Exactly as they appear below, repeat the lines from the one with "Give the box" through the one with "# Rate constant [39, 613, 120, 624]". Drop every picture.

**** Task inputs

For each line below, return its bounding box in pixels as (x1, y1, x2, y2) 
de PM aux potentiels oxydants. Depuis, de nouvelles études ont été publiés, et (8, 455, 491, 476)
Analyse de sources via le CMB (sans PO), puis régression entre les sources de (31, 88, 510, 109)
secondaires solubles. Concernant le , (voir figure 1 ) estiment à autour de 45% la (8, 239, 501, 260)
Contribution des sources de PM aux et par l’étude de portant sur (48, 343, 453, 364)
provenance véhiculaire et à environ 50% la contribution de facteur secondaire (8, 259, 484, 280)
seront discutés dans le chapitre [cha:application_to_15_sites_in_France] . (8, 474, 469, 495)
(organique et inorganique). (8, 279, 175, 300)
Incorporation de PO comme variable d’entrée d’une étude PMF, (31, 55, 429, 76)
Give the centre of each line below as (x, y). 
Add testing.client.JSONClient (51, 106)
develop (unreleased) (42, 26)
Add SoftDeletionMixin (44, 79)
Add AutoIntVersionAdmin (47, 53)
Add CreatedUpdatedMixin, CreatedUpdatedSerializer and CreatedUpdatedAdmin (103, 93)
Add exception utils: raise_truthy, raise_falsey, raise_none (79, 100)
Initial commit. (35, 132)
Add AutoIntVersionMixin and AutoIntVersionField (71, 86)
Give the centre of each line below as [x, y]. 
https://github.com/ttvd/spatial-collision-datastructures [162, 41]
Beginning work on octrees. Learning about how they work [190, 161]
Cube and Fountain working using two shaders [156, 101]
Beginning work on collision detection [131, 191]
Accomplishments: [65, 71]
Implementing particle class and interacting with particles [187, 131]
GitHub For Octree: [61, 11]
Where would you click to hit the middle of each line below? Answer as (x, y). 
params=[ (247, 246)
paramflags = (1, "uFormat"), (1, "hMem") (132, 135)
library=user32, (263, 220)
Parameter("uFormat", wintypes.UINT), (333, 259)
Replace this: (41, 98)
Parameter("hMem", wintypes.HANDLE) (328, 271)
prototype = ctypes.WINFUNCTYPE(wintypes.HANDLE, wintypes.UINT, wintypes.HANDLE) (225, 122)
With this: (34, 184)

********
**** Task inputs

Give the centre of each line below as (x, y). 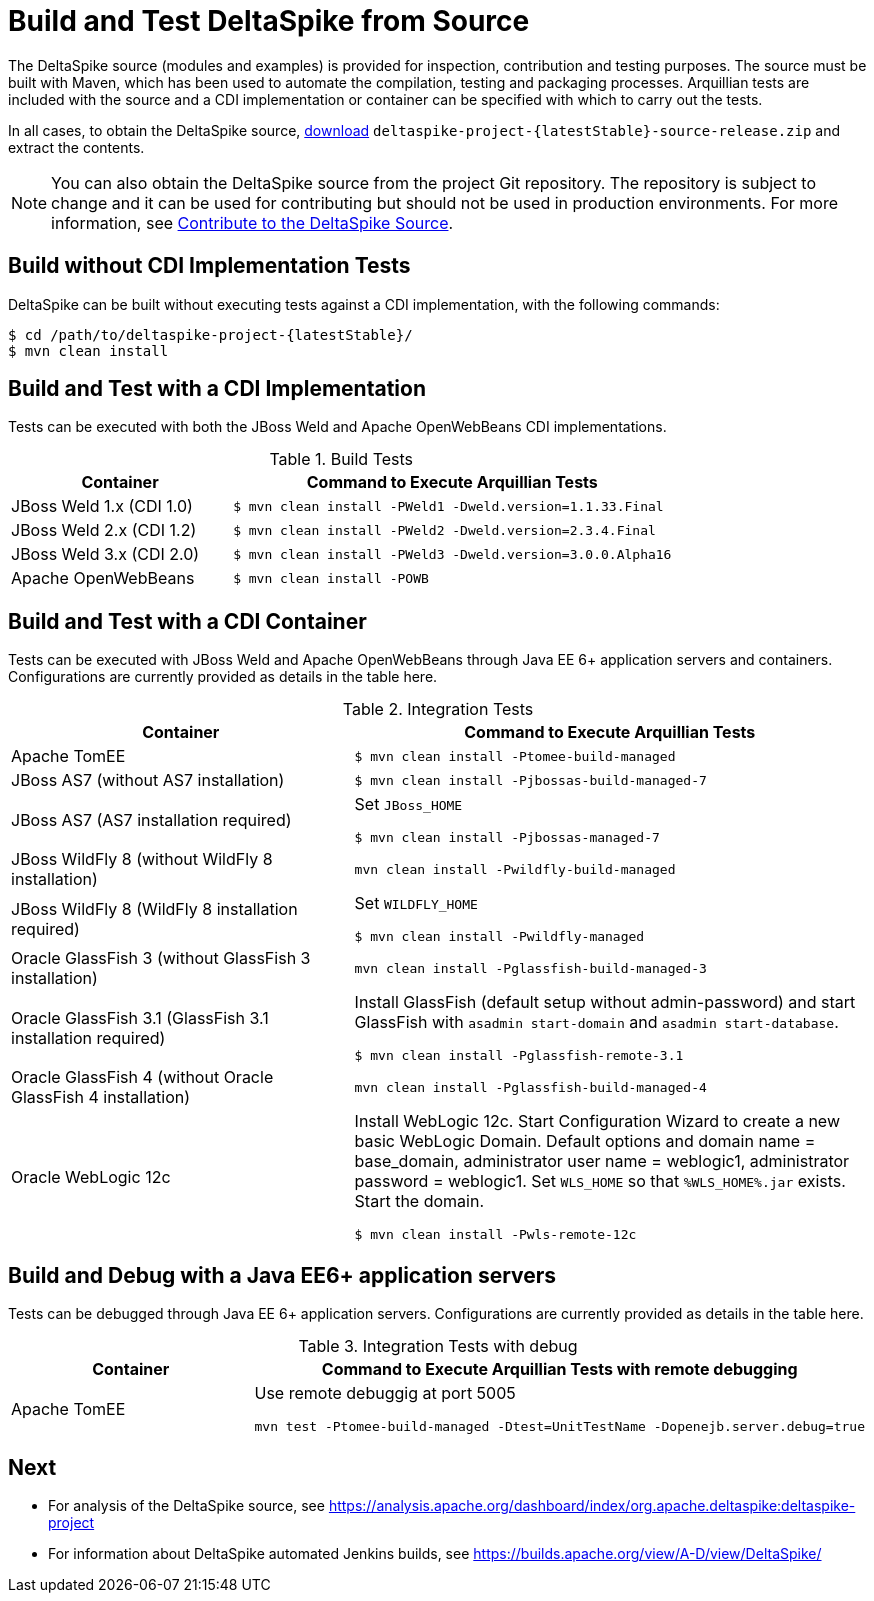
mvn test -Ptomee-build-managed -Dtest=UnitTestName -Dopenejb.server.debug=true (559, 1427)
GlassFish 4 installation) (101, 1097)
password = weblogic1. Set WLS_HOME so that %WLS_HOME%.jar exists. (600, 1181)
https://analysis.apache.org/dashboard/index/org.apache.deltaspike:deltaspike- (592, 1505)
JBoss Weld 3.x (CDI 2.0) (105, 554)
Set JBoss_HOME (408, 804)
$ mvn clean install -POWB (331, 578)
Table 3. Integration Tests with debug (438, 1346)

********
**** Task inputs

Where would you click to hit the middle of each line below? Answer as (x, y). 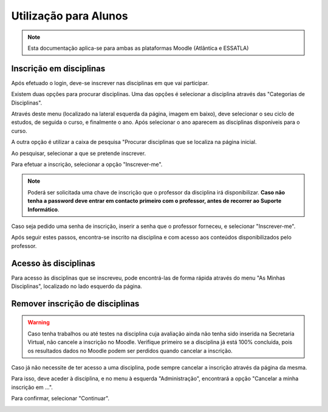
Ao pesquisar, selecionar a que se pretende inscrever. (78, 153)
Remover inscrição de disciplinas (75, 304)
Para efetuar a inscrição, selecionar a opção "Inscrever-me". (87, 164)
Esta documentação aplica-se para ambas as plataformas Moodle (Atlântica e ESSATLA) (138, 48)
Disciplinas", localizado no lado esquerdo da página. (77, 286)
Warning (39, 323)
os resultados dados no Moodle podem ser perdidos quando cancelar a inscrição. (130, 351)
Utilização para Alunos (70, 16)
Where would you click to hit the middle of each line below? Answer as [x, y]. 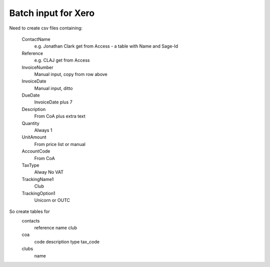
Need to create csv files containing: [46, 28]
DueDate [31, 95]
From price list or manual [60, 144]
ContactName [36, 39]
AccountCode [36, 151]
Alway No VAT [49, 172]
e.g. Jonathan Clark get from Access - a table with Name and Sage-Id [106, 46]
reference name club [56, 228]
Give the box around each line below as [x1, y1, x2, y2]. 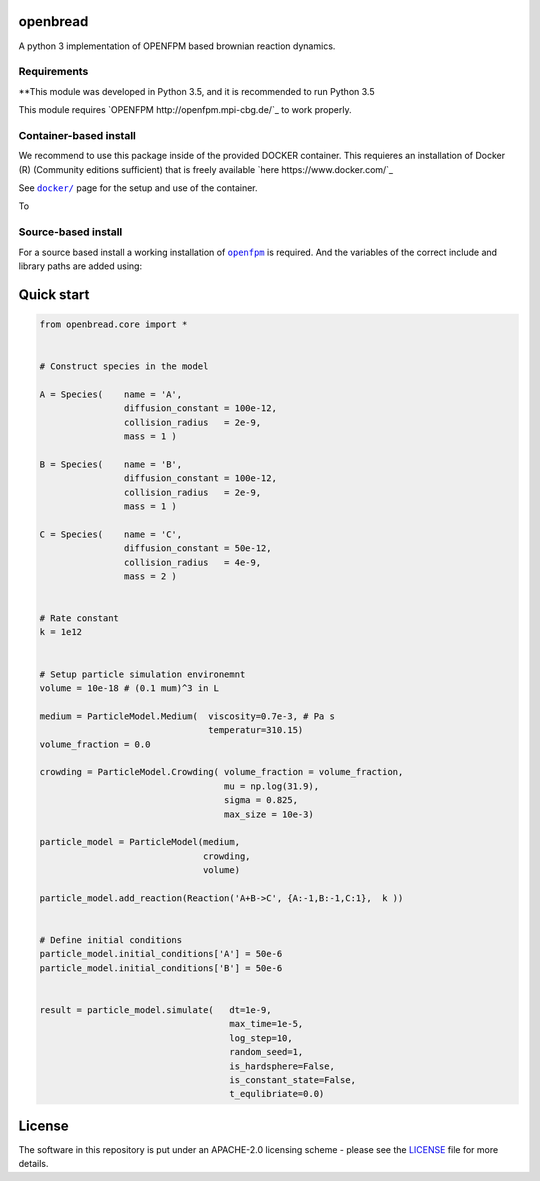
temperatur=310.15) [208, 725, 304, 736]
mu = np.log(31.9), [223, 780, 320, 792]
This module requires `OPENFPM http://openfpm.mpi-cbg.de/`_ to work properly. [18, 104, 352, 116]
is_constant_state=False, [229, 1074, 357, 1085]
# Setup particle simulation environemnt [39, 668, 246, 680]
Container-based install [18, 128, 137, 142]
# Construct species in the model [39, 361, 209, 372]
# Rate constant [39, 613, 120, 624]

********

■ **Expected output**
Give the box around each line below as [x1, y1, x2, y2]. 
temperatur=310.15) [208, 725, 304, 736]
mu = np.log(31.9), [223, 780, 320, 792]
This module requires `OPENFPM http://openfpm.mpi-cbg.de/`_ to work properly. [18, 104, 352, 116]
is_constant_state=False, [229, 1074, 357, 1085]
# Setup particle simulation environemnt [39, 668, 246, 680]
Container-based install [18, 128, 137, 142]
# Construct species in the model [39, 361, 209, 372]
# Rate constant [39, 613, 120, 624]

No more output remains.